** Material provided **

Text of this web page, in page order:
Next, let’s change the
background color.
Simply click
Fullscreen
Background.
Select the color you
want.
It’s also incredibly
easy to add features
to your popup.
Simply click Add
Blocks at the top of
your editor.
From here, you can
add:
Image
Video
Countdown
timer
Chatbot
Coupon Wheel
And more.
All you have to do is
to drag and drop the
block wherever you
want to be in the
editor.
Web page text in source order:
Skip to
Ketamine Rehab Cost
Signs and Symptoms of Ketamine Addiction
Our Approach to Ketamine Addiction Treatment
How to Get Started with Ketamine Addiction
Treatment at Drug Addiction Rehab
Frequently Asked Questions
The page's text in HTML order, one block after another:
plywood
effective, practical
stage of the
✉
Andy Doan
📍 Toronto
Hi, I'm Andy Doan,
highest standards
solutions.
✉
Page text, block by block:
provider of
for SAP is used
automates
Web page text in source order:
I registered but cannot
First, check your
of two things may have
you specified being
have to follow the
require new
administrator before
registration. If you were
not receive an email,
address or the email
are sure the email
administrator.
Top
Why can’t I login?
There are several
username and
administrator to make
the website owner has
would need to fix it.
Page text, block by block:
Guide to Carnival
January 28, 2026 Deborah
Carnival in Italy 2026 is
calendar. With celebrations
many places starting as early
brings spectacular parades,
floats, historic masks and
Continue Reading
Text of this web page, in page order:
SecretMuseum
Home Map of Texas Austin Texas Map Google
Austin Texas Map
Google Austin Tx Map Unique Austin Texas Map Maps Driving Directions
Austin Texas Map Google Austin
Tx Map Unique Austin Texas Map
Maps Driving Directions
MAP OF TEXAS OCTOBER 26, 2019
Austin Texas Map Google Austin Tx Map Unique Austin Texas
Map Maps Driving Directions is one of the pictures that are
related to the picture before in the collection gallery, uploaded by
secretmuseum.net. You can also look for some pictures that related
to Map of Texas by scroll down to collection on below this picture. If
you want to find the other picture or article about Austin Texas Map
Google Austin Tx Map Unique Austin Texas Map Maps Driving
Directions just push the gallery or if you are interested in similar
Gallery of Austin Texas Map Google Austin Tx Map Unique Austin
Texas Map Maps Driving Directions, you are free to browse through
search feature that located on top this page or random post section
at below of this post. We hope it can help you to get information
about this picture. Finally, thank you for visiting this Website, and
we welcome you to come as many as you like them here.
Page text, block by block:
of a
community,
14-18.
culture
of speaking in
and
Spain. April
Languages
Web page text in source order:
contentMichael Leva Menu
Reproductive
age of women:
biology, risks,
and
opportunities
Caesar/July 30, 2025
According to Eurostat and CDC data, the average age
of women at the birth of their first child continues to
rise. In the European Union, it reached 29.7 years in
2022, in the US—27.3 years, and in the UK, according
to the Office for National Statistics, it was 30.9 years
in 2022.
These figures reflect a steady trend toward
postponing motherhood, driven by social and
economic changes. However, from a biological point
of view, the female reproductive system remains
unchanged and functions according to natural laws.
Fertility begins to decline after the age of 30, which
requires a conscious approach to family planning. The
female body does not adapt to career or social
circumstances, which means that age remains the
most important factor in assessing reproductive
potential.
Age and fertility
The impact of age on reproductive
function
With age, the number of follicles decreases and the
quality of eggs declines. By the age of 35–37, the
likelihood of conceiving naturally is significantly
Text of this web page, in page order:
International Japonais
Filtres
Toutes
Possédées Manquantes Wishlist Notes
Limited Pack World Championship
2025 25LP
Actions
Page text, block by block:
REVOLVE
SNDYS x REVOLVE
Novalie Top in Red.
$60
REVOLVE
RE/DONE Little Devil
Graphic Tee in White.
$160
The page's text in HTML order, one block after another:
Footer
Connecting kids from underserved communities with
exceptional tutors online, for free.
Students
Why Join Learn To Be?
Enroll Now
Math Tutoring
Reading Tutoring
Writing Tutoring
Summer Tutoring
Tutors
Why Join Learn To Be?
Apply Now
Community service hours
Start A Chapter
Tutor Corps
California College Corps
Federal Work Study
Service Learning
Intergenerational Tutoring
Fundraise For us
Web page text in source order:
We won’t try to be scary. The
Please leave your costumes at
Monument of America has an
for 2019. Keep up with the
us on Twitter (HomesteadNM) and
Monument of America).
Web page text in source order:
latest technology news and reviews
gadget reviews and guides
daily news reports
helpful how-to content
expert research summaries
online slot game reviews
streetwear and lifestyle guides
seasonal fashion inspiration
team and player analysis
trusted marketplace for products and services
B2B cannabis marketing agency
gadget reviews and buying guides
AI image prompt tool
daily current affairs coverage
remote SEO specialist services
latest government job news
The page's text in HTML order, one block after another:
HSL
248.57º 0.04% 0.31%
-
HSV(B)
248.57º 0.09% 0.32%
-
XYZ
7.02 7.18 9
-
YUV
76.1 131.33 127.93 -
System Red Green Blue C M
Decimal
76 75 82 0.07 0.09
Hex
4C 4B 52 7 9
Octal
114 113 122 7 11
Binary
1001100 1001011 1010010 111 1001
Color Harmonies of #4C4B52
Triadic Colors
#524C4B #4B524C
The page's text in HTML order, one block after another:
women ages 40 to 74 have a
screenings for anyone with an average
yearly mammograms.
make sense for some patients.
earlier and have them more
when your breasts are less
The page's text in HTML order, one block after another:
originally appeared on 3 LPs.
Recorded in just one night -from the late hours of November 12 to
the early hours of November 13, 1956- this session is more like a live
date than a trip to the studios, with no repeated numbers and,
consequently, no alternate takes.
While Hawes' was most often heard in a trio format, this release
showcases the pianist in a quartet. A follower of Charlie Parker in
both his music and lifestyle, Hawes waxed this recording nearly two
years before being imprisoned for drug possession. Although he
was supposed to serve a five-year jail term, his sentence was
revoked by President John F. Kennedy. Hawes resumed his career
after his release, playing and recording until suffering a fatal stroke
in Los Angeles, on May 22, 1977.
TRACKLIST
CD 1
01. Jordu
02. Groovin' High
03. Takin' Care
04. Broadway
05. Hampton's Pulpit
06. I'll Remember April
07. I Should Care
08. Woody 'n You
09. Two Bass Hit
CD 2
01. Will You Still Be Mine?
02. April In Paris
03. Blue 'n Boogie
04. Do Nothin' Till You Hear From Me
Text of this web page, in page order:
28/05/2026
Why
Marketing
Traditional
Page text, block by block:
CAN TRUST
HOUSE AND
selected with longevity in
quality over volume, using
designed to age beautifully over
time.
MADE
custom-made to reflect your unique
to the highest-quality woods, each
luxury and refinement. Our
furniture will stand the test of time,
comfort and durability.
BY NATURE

** Activity **
Transcribe the material exactly as it reads.

** Answer box **
Text of this web page, in page order:
Next, let’s change the
background color.
Simply click
Fullscreen
Background.
Select the color you
want.
It’s also incredibly
easy to add features
to your popup.
Simply click Add
Blocks at the top of
your editor.
From here, you can
add:
Image
Video
Countdown
timer
Chatbot
Coupon Wheel
And more.
All you have to do is
to drag and drop the
block wherever you
want to be in the
editor.
Web page text in source order:
Skip to
Ketamine Rehab Cost
Signs and Symptoms of Ketamine Addiction
Our Approach to Ketamine Addiction Treatment
How to Get Started with Ketamine Addiction
Treatment at Drug Addiction Rehab
Frequently Asked Questions
The page's text in HTML order, one block after another:
plywood
effective, practical
stage of the
✉
Andy Doan
📍 Toronto
Hi, I'm Andy Doan,
highest standards
solutions.
✉
Page text, block by block:
provider of
for SAP is used
automates
Web page text in source order:
I registered but cannot
First, check your
of two things may have
you specified being
have to follow the
require new
administrator before
registration. If you were
not receive an email,
address or the email
are sure the email
administrator.
Top
Why can’t I login?
There are several
username and
administrator to make
the website owner has
would need to fix it.
Page text, block by block:
Guide to Carnival
January 28, 2026 Deborah
Carnival in Italy 2026 is
calendar. With celebrations
many places starting as early
brings spectacular parades,
floats, historic masks and
Continue Reading
Text of this web page, in page order:
SecretMuseum
Home Map of Texas Austin Texas Map Google
Austin Texas Map
Google Austin Tx Map Unique Austin Texas Map Maps Driving Directions
Austin Texas Map Google Austin
Tx Map Unique Austin Texas Map
Maps Driving Directions
MAP OF TEXAS OCTOBER 26, 2019
Austin Texas Map Google Austin Tx Map Unique Austin Texas
Map Maps Driving Directions is one of the pictures that are
related to the picture before in the collection gallery, uploaded by
secretmuseum.net. You can also look for some pictures that related
to Map of Texas by scroll down to collection on below this picture. If
you want to find the other picture or article about Austin Texas Map
Google Austin Tx Map Unique Austin Texas Map Maps Driving
Directions just push the gallery or if you are interested in similar
Gallery of Austin Texas Map Google Austin Tx Map Unique Austin
Texas Map Maps Driving Directions, you are free to browse through
search feature that located on top this page or random post section
at below of this post. We hope it can help you to get information
about this picture. Finally, thank you for visiting this Website, and
we welcome you to come as many as you like them here.
Page text, block by block:
of a
community,
14-18.
culture
of speaking in
and
Spain. April
Languages
Web page text in source order:
contentMichael Leva Menu
Reproductive
age of women:
biology, risks,
and
opportunities
Caesar/July 30, 2025
According to Eurostat and CDC data, the average age
of women at the birth of their first child continues to
rise. In the European Union, it reached 29.7 years in
2022, in the US—27.3 years, and in the UK, according
to the Office for National Statistics, it was 30.9 years
in 2022.
These figures reflect a steady trend toward
postponing motherhood, driven by social and
economic changes. However, from a biological point
of view, the female reproductive system remains
unchanged and functions according to natural laws.
Fertility begins to decline after the age of 30, which
requires a conscious approach to family planning. The
female body does not adapt to career or social
circumstances, which means that age remains the
most important factor in assessing reproductive
potential.
Age and fertility
The impact of age on reproductive
function
With age, the number of follicles decreases and the
quality of eggs declines. By the age of 35–37, the
likelihood of conceiving naturally is significantly
Text of this web page, in page order:
International Japonais
Filtres
Toutes
Possédées Manquantes Wishlist Notes
Limited Pack World Championship
2025 25LP
Actions
Page text, block by block:
REVOLVE
SNDYS x REVOLVE
Novalie Top in Red.
$60
REVOLVE
RE/DONE Little Devil
Graphic Tee in White.
$160
The page's text in HTML order, one block after another:
Footer
Connecting kids from underserved communities with
exceptional tutors online, for free.
Students
Why Join Learn To Be?
Enroll Now
Math Tutoring
Reading Tutoring
Writing Tutoring
Summer Tutoring
Tutors
Why Join Learn To Be?
Apply Now
Community service hours
Start A Chapter
Tutor Corps
California College Corps
Federal Work Study
Service Learning
Intergenerational Tutoring
Fundraise For us
Web page text in source order:
We won’t try to be scary. The
Please leave your costumes at
Monument of America has an
for 2019. Keep up with the
us on Twitter (HomesteadNM) and
Monument of America).
Web page text in source order:
latest technology news and reviews
gadget reviews and guides
daily news reports
helpful how-to content
expert research summaries
online slot game reviews
streetwear and lifestyle guides
seasonal fashion inspiration
team and player analysis
trusted marketplace for products and services
B2B cannabis marketing agency
gadget reviews and buying guides
AI image prompt tool
daily current affairs coverage
remote SEO specialist services
latest government job news
The page's text in HTML order, one block after another:
HSL
248.57º 0.04% 0.31%
-
HSV(B)
248.57º 0.09% 0.32%
-
XYZ
7.02 7.18 9
-
YUV
76.1 131.33 127.93 -
System Red Green Blue C M
Decimal
76 75 82 0.07 0.09
Hex
4C 4B 52 7 9
Octal
114 113 122 7 11
Binary
1001100 1001011 1010010 111 1001
Color Harmonies of #4C4B52
Triadic Colors
#524C4B #4B524C
The page's text in HTML order, one block after another:
women ages 40 to 74 have a
screenings for anyone with an average
yearly mammograms.
make sense for some patients.
earlier and have them more
when your breasts are less
The page's text in HTML order, one block after another:
originally appeared on 3 LPs.
Recorded in just one night -from the late hours of November 12 to
the early hours of November 13, 1956- this session is more like a live
date than a trip to the studios, with no repeated numbers and,
consequently, no alternate takes.
While Hawes' was most often heard in a trio format, this release
showcases the pianist in a quartet. A follower of Charlie Parker in
both his music and lifestyle, Hawes waxed this recording nearly two
years before being imprisoned for drug possession. Although he
was supposed to serve a five-year jail term, his sentence was
revoked by President John F. Kennedy. Hawes resumed his career
after his release, playing and recording until suffering a fatal stroke
in Los Angeles, on May 22, 1977.
TRACKLIST
CD 1
01. Jordu
02. Groovin' High
03. Takin' Care
04. Broadway
05. Hampton's Pulpit
06. I'll Remember April
07. I Should Care
08. Woody 'n You
09. Two Bass Hit
CD 2
01. Will You Still Be Mine?
02. April In Paris
03. Blue 'n Boogie
04. Do Nothin' Till You Hear From Me
Text of this web page, in page order:
28/05/2026
Why
Marketing
Traditional
Page text, block by block:
CAN TRUST
HOUSE AND
selected with longevity in
quality over volume, using
designed to age beautifully over
time.
MADE
custom-made to reflect your unique
to the highest-quality woods, each
luxury and refinement. Our
furniture will stand the test of time,
comfort and durability.
BY NATURE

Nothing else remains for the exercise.